Im gegenständlichen Fall sind Aussetzungszinsen aufgrund der Bewilligung eines Antrages auf Aussetzung der Einhebung gem. § 212 a Abs. 9 lit. b BAO angefallen. Aussetzungszinsen sind in diesem Fall dann vorzuschreiben, wenn der Ablauf der Aussetzung (letzter Satz des § 212 a Abs. 9 BAO) verfügt wird. Mit diesem Bescheid endet der gemäß § 212 a Abs. 5 BAO zuerkannte Zahlungsaufschub. Die Festsetzung der Aussetzungszinsen ist daher zu Recht erfolgt.

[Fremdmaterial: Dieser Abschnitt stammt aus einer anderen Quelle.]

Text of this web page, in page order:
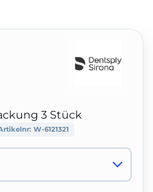
3 Stück
W-6121321
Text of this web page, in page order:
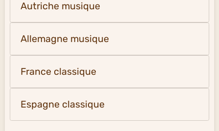
Autriche musique
Allemagne musique
France classique
Espagne classique
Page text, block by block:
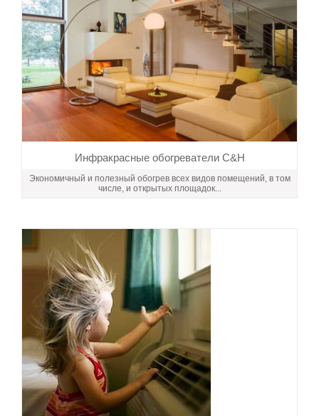
Инфракрасные обогреватели C&H
Экономичный и полезный обогрев всех видов помещений, в том
числе, и открытых площадок...
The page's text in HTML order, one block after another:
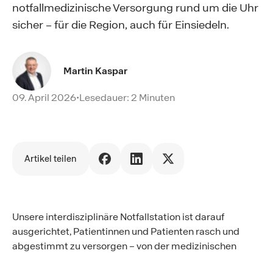
notfallmedizinische Versorgung rund um die Uhr
sicher – für die Region, auch für Einsiedeln.
Martin Kaspar
09. April 2026•Lesedauer: 2 Minuten
Artikel teilen
Unsere interdisziplinäre Notfallstation ist darauf
ausgerichtet, Patientinnen und Patienten rasch und
abgestimmt zu versorgen – von der medizinischen
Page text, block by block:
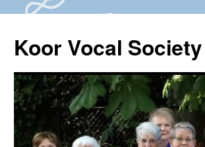
de
inhoud
Koor Vocal
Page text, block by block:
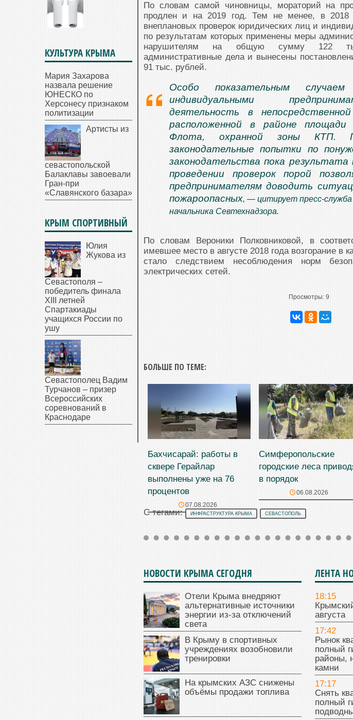
По словам самой чиновницы, мораторий на
продлен и на 2019 год. Тем не менее, в 2018
внеплановых проверок юридических лиц и
по результатам которых применены меры
нарушителям на общую сумму 122
административные дела и вынесены
91 тыс. рублей.
Особо показательным
индивидуальными
деятельность в
расположенной в районе площади
Флота, охранной зоны КТП.
законодательные попытки по
законодательства пока результата
проведении проверок порой
предпринимателям доводить
пожароопасных, — цитирует пресс-
начальника Севтехнадзора.
По словам Вероники Полковниковой, в
имевшее место в августе 2018 года возгорание в
стало следствием несоблюдения норм
электрических сетей.
Просмотры: 9
БОЛЬШЕ ПО ТЕМЕ:
Бахчисарай: работы в
сквере Герайлар
выполнены уже на 76
процентов
07.08.2026
Симферопольские
городские леса
в порядок
06.08.2026
С тегами: ИНФРАСТРУКТУРА КРЫМА СЕВАСТОПОЛЬ
НОВОСТИ КРЫМА СЕГОДНЯ
Отели Крыма внедряют
альтернативные источники
энергии из-за отключений
света
В Крыму в спортивных
учреждениях возобновили
тренировки
На крымских АЗС снижены
объёмы продажи топлива
ЛЕНТА
18:15
августа
17:42
Рынок
полный
районы,
камни
17:17
Снять
полный
КУЛЬТУРА КРЫМА
Мария Захарова
назвала решение
ЮНЕСКО по
Херсонесу признаком
политизации
Артисты из
севастопольской
Балаклавы завоевали
Гран-при
«Славянского базара»
КРЫМ СПОРТИВНЫЙ
Юлия
Жукова из
Севастополя –
победитель финала
XIII летней
Спартакиады
учащихся России по
ушу
Севастополец Вадим
Турчанов – призер
Всероссийских
соревнований в
Краснодаре
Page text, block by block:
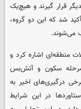
قرار گیرند و هیچ‌یک
شد که این دو گروه،
می‌شوند.
منطقه‌ای اشاره کرد و
سکون و آتش‌بس
درگیری‌های اخیر به
در این شرایط
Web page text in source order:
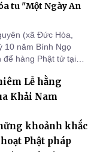
tu "Một Ngày An
(xã Đức Hòa,
10 năm Bính Ngọ
để hàng Phật tử tại
Lễ hằng
Khải Nam
khoảnh khắc
Phật pháp
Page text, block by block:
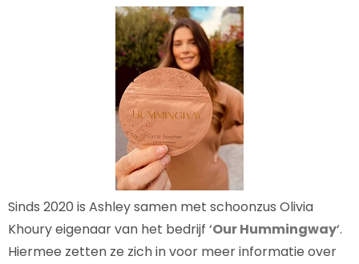
Sinds 2020 is Ashley samen met schoonzus Olivia
Khoury eigenaar van het bedrijf ‘Our Hummingway‘.
Hiermee zetten ze zich in voor meer informatie over
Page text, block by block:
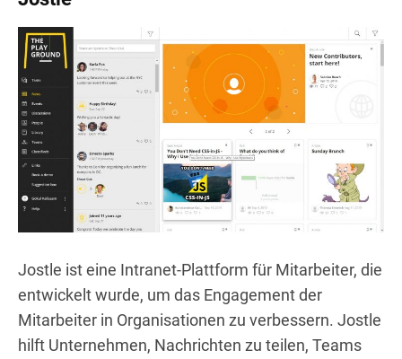
Jostle ist eine Intranet-Plattform für Mitarbeiter, die
entwickelt wurde, um das Engagement der
Mitarbeiter in Organisationen zu verbessern. Jostle
hilft Unternehmen, Nachrichten zu teilen, Teams
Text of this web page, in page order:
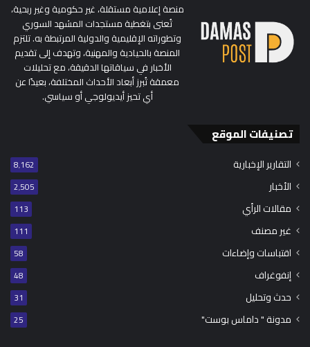
منصة إعلامية مستقلة، غير حكومية وغير ربحية،
تُعنى بتغطية مستجدات المشهد السوري
وتطوراته الإقليمية والدولية المرتبطة به. تلتزم
المنصة بالحيادية والمهنية، وتهدف إلى تقديم
الأخبار في سياقاتها الدقيقة، مع تحليلات
معمقة تُبرز أبعاد الأحداث المختلفة، بعيدًا عن
أي تحيز أيديولوجي أو سياسي.
تصنيفات الموقع
التقارير الإخبارية 8٬162
الأخبار 2٬505
مقالات الرأي 113
غير مصنف 111
اقتباسات وإضاءات 58
إنفوغراف 48
حدث وتحليل 31
مدونة " داماس بوست" 25
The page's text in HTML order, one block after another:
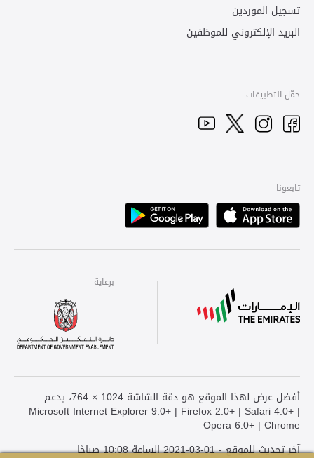
تسجيل الموردين
البريد الإلكتروني للموظفين
حمّل التطبيقات
Facebook
Instagram
Twitter
YouTube
تابعونا
Apple
Playstore
برعاية
برعاية
أفضل عرض لهذا الموقع هو دقة الشاشة 1024 × 764، يدعم
Microsoft Internet Explorer 9.0+ | Firefox 2.0+ | Safari 4.0+ |
Opera 6.0+ | Chrome
آخر تحديث للموقع - 01-03-2021 الساعة 10:08 صباحًا

Dass die dem Aussetzungsantrag zugrunde liegende Berufung noch unerledigt ist, ändert nichts an der Rechtmäßigkeit der vorgeschriebenen Aussetzungszinsen. Sollten sich aufgrund der Berufung gegen die Abgabenbescheide eine herabgesetzte Abgabenvorschreibung ergeben, ist gem. § 212 a Abs. 9 drittletzter Satz BAO eine Berichtigung der Aussetzungszinsen durch die Abgabenbehörde erster Instanz von Amts wegen vorzunehmen. Dies gilt ebenso für den Fall, dass der Berufung gegen den verfügten Ablauf der Aussetzung Folge gegeben würde, auch diesfalls wäre der Bescheid betreffend Aussetzungszinsen entsprechend zu berichtigen. Dies ändert aber nichts an der ursprünglichen richtigen Festsetzung der Aussetzungszinsen im gegenständlichen Nebengebührenbescheid. Eine vorgezogene Berichtigung oder Nullstellung der Aussetzungszinsen ist vor Beendigung des zugrundeliegenden Berufungsverfahrens gesetzlich nicht vorgesehen, da im Falle eines Vorlageantrages bzw. im Falle der Berufung gegen den "Ablaufbescheid", die Möglichkeit besteht, diese Zinsen in einen neuerlich zu stellenden Aussetzungsantrag einzubeziehen.

 

 

 

 

Der Berufung des Bw. betreffend die Vorschreibung von Aussetzungszinsen kommt daher keine Berechtigung zu.